Retype each record below word for word, pictures excluded.
========
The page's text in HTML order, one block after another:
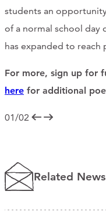
students an
of a normal school day
has expanded to reach
For more, sign up for
here for additional
01/02
Related News
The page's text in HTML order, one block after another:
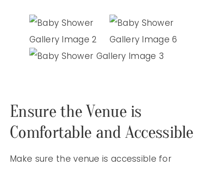
Ensure the Venue is
Comfortable and Accessible
Make sure the venue is accessible for
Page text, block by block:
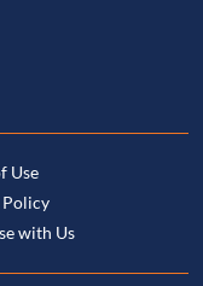
Use
with Us
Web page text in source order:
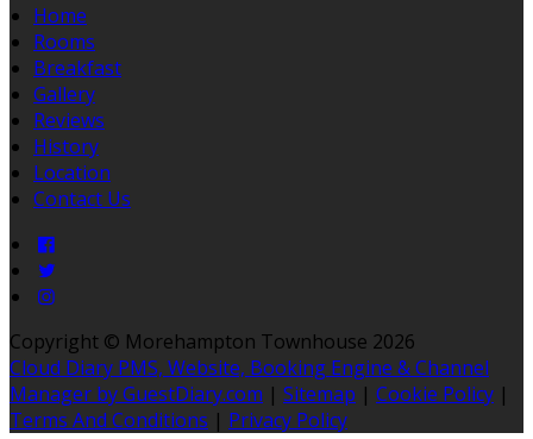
========
- [TASK OUTPUT]
The page's text in HTML order, one block after another:
students an
of a normal school day
has expanded to reach
For more, sign up for
here for additional
01/02
Related News
The page's text in HTML order, one block after another:
Ensure the Venue is
Comfortable and Accessible
Make sure the venue is accessible for
Page text, block by block:
Use
with Us
Web page text in source order:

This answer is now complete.